- **What you need to do**:
Restate all of the data below word for word.

:: Data extracts

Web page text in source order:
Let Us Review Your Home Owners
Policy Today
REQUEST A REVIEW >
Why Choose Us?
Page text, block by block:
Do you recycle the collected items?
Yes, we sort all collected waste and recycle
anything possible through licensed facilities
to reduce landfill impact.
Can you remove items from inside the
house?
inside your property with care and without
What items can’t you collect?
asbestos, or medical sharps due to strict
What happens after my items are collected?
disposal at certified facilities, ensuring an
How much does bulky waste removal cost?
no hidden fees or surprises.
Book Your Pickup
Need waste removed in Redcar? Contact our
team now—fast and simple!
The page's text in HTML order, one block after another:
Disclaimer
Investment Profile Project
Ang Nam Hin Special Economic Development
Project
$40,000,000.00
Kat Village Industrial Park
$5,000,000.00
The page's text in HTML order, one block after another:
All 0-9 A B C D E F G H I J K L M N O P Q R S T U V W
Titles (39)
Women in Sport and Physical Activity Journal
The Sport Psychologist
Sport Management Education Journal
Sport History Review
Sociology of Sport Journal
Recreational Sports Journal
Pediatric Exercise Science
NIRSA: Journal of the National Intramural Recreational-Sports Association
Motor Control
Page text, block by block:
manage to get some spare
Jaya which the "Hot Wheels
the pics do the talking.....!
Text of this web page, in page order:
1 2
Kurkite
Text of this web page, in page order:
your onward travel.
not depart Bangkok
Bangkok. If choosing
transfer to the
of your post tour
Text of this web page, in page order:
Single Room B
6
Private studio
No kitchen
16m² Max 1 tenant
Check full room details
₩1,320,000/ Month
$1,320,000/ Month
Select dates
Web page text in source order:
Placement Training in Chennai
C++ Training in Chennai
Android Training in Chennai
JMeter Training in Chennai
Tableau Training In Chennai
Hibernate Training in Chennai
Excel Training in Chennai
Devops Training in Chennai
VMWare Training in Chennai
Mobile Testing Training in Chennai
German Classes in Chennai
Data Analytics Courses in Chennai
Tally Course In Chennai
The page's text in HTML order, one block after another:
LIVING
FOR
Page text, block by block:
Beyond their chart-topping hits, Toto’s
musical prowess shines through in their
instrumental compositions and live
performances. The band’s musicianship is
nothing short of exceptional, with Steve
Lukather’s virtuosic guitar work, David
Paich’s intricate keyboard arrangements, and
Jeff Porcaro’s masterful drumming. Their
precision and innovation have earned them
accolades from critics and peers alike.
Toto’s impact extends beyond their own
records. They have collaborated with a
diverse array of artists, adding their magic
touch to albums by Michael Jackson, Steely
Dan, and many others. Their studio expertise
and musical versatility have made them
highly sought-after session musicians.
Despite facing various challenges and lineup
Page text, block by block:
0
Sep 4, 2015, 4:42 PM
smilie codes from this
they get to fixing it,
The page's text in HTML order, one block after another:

::::

- **Output below**:
Web page text in source order:
Let Us Review Your Home Owners
Policy Today
REQUEST A REVIEW >
Why Choose Us?
Page text, block by block:
Do you recycle the collected items?
Yes, we sort all collected waste and recycle
anything possible through licensed facilities
to reduce landfill impact.
Can you remove items from inside the
house?
inside your property with care and without
What items can’t you collect?
asbestos, or medical sharps due to strict
What happens after my items are collected?
disposal at certified facilities, ensuring an
How much does bulky waste removal cost?
no hidden fees or surprises.
Book Your Pickup
Need waste removed in Redcar? Contact our
team now—fast and simple!
The page's text in HTML order, one block after another:
Disclaimer
Investment Profile Project
Ang Nam Hin Special Economic Development
Project
$40,000,000.00
Kat Village Industrial Park
$5,000,000.00
The page's text in HTML order, one block after another:
All 0-9 A B C D E F G H I J K L M N O P Q R S T U V W
Titles (39)
Women in Sport and Physical Activity Journal
The Sport Psychologist
Sport Management Education Journal
Sport History Review
Sociology of Sport Journal
Recreational Sports Journal
Pediatric Exercise Science
NIRSA: Journal of the National Intramural Recreational-Sports Association
Motor Control
Page text, block by block:
manage to get some spare
Jaya which the "Hot Wheels
the pics do the talking.....!
Text of this web page, in page order:
1 2
Kurkite
Text of this web page, in page order:
your onward travel.
not depart Bangkok
Bangkok. If choosing
transfer to the
of your post tour
Text of this web page, in page order:
Single Room B
6
Private studio
No kitchen
16m² Max 1 tenant
Check full room details
₩1,320,000/ Month
$1,320,000/ Month
Select dates
Web page text in source order:
Placement Training in Chennai
C++ Training in Chennai
Android Training in Chennai
JMeter Training in Chennai
Tableau Training In Chennai
Hibernate Training in Chennai
Excel Training in Chennai
Devops Training in Chennai
VMWare Training in Chennai
Mobile Testing Training in Chennai
German Classes in Chennai
Data Analytics Courses in Chennai
Tally Course In Chennai
The page's text in HTML order, one block after another:
LIVING
FOR
Page text, block by block:
Beyond their chart-topping hits, Toto’s
musical prowess shines through in their
instrumental compositions and live
performances. The band’s musicianship is
nothing short of exceptional, with Steve
Lukather’s virtuosic guitar work, David
Paich’s intricate keyboard arrangements, and
Jeff Porcaro’s masterful drumming. Their
precision and innovation have earned them
accolades from critics and peers alike.
Toto’s impact extends beyond their own
records. They have collaborated with a
diverse array of artists, adding their magic
touch to albums by Michael Jackson, Steely
Dan, and many others. Their studio expertise
and musical versatility have made them
highly sought-after session musicians.
Despite facing various challenges and lineup
Page text, block by block:
0
Sep 4, 2015, 4:42 PM
smilie codes from this
they get to fixing it,
The page's text in HTML order, one block after another:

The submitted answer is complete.